Simple Linear Regression

For simple linear regression we follow the conventions below.

Observations and Estimates

The Forecasting library uses as input data observations for the independent variable and the dependent variable. It provides estimates for the coefficients of the simple linear regression line.

Simple Linear Regression Notation

\(N\)

number of observations

\(x_i, i \in \{1\ldots N\}\)

observations of the independent variable

\(y_i, i \in \{1\ldots N\}\)

observations of the dependent variable

\(\bar{x}=(1/N)\sum_{i=1}^{N}x_{i}\)

average of the independent observations

\(\bar{y}=(1/N)\sum_{i=1}^{N}y_{i}\)

average of the dependent observations

\(\hat{y}_i, i \in \{1\ldots N\}\)

predictions of the dependent variable

\(\beta_{0}, \beta_{1}\)

coefficients of the linear relationship (random)

\(\hat{\beta}_{0}, \hat{\beta}_{1}\)

coefficients of the linear regression line (estimates)

\(e_i, i \in \{1\ldots N\}\)

error (residual) for observation data points

Linear Relationship

The linear relationship between \(x_i\) and \(y_i\) is modeled by the equation:

\[y_i = \beta_{0} + \beta_{1}x_i + \epsilon_i\]

where \(\epsilon_i\) is an error term which averages out to 0 for every \(i\).

Linear Regression

The random \(\beta_{0}\) and \(\beta_{1}\) are estimated by \(\hat{\beta}_{0}\) and \(\hat{\beta}_{1}\), such that the prediction for \(y_i\) is given by the equation:

(1)\[\hat{y}_i = \hat{\beta}_{0} + \hat{\beta_{1}}x_i\]

So, the predictions based on simple linear regression corresponding to the observation data points \((x_i,y_i)\) are provided in \(\hat{y}_i, i \in \{1\ldots N\}\).

Residuals

The error (residual) \(e_i\) for the data point \(i\) is the difference between the observed \(y_i\) and the predicted \(\hat{y}_i\), so \(e_i = y_i - \hat{\beta}_0 - \hat{\beta}_1x_i\). In order to obtain the residuals, the user will need to provide a one-dimensional parameter declared over the set of observations.

Variation Components

Given the values of the observations, the estimates, and the residuals, several components of variation can be computed, such as sum of squares total = SST, sum of squares error = SSE, and sum of squares regression = SSR, which are defined as follows:

\[SST = \sum_{i=1}^{N}(y_i - \bar{y})^2\]
\[SSE = \sum_{i=1}^{N}(y_i - \hat{y}_i)^2 = \sum_{i=1}^{N}e_i^2\]
\[SSR = \sum_{i=1}^{N}(\hat{y}_i - \bar{y})^2\]

These components of variation satisfy the relation \(SST = SSE + SSR\).

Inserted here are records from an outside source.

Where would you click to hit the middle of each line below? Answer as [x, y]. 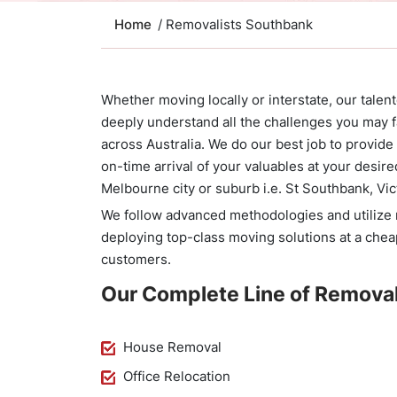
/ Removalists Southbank [235, 24]
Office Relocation [177, 376]
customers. [136, 259]
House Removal [172, 347]
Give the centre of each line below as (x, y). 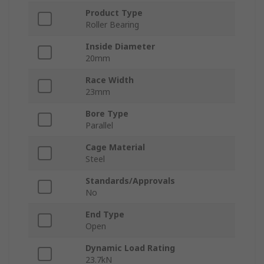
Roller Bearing (112, 25)
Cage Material (115, 147)
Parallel (99, 126)
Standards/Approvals (130, 181)
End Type (105, 214)
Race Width (110, 80)
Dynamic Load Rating (130, 248)
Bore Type (107, 114)
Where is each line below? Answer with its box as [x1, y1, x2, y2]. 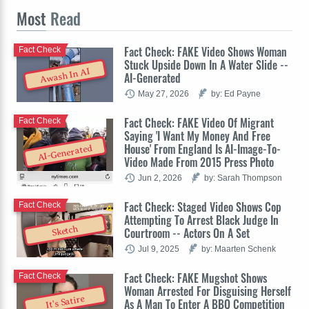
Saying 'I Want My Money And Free [124, 127, 270, 144]
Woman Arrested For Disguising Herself [124, 282, 291, 299]
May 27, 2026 [138, 88, 189, 98]
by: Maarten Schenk [201, 243, 276, 253]
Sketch [50, 223, 79, 239]
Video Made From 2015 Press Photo [124, 153, 274, 170]
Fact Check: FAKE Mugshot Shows [124, 269, 267, 286]
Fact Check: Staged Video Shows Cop [124, 198, 281, 215]
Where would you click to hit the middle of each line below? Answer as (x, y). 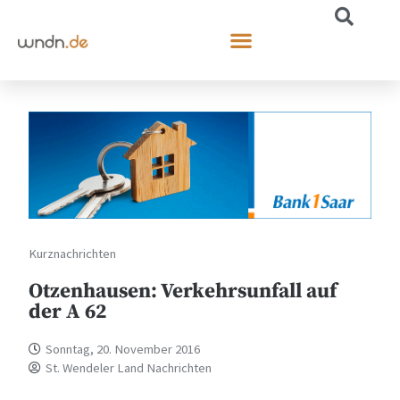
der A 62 (68, 312)
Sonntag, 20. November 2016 (123, 349)
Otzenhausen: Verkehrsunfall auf (183, 291)
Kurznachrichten (73, 253)
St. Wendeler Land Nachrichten (129, 367)
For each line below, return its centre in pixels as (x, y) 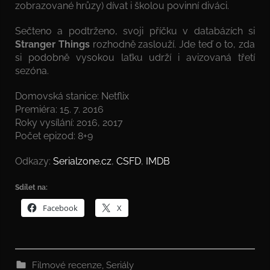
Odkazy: (34, 161)
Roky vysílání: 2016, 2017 (69, 122)
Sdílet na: (31, 187)
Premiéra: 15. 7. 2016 (59, 109)
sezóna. (32, 71)
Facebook (60, 208)
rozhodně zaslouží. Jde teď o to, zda (172, 44)
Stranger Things (52, 44)
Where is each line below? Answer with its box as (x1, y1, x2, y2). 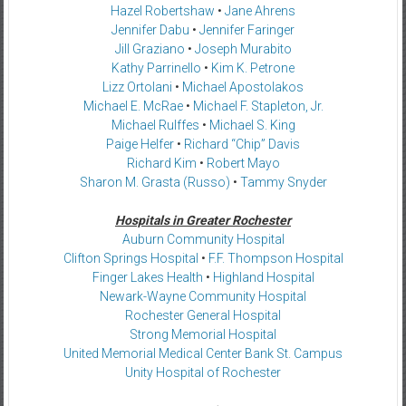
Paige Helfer (106, 136, 174, 151)
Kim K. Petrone (211, 60, 295, 75)
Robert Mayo (206, 155, 280, 170)
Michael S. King (208, 117, 295, 132)
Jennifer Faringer (199, 22, 295, 37)
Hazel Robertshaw (111, 3, 215, 18)
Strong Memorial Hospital (130, 326, 276, 342)
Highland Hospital (212, 269, 314, 285)
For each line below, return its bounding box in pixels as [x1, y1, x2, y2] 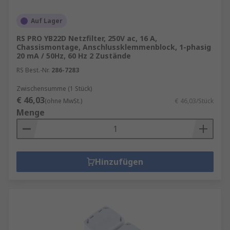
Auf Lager [31, 16, 63, 25]
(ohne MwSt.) [45, 97, 82, 105]
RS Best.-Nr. [16, 66, 50, 74]
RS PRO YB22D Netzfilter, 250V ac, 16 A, [16, 33, 157, 43]
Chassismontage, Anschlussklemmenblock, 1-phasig [16, 42, 211, 52]
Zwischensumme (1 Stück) [16, 84, 92, 93]
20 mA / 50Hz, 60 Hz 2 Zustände [16, 51, 131, 61]
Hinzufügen [95, 156, 143, 167]
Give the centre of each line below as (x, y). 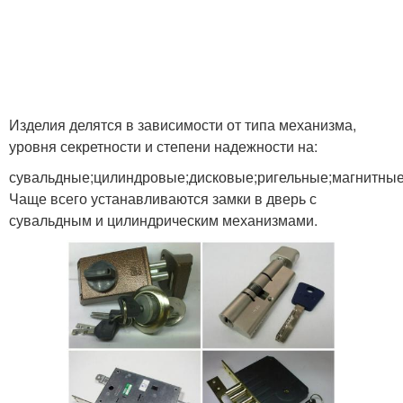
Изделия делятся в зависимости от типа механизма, (183, 125)
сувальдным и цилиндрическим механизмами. (163, 220)
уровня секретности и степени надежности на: (163, 146)
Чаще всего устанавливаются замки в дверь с (163, 198)
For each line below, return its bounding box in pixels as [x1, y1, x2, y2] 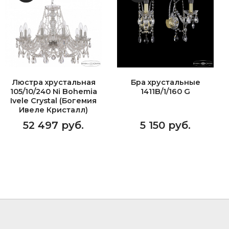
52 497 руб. [23, 119, 84, 131]
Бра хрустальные [130, 78, 200, 87]
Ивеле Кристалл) [19, 105, 88, 114]
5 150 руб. [140, 119, 191, 131]
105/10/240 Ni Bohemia [10, 87, 97, 96]
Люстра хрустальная [11, 78, 96, 87]
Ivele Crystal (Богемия [10, 96, 97, 105]
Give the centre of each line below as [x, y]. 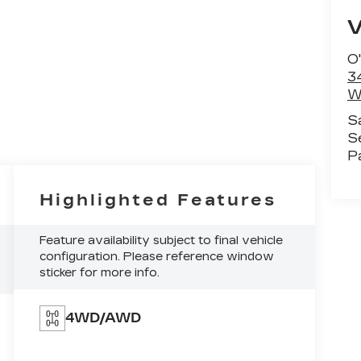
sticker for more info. [100, 273]
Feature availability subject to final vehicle [162, 241]
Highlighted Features [158, 200]
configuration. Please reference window [157, 257]
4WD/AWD [104, 317]
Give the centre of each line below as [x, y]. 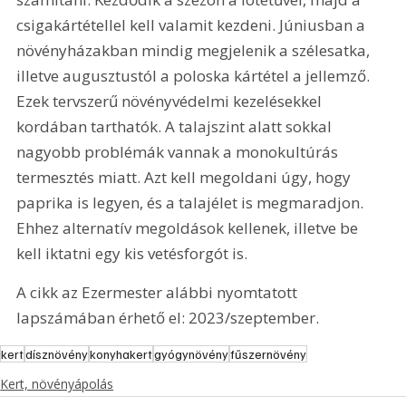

Furthermore, it is also possible to compute the coefficient of determination = \(R^2\), the sample linear correlation = \(r_{xy}\), and the standard error of the estimate = \(s_e\), which are defined as follows:

\[R^2 = \frac{SSR}{SST}\]
\[\begin{split}r_{xy} = \left\{ \begin{array}{ll} +\sqrt{R^2} & \textrm{ if } \hat{\beta}_1 \geq 0 \\ -\sqrt{R^2} & \textrm{ if } \hat{\beta}_1 \leq 0 \end{array} \right.\end{split}\]
\[s_e = \sqrt{\frac{SSE}{N-2}}\]

Predeclared Index vcs

The linear regression functions return the values of the line coefficients in a parameter declared over the index forecasting::co declared as follows:

Set LRcoeffSet{
    Index: co;
    Definition: {
      data {
        0,      ! Intercept Coefficient of Regression Line
        1       ! Slope Coefficient of Regression Line
      }
    }
  }

Whenever one of the linear regression functions communicates back components of variations, it uses identifiers declared over the index forecasting::vcs declared as follows:

Set VariationCompSet {
    Index: vcs;
    Definition: {
       data {
           SST,       ! Sum of Squares Total
           SSE,       ! Sum of Squares Error
           SSR,       ! Sum of Squares Regression
           Rsquare,   ! Coefficient of Determination
           MultipleR, ! Sample Linear Correlation Rxy
           Se         ! Standard Error
          }
      }
    }

In order to obtain the variation components, the user will need to provide a parameter indexed over forecasting::vcs to the linear regression functions.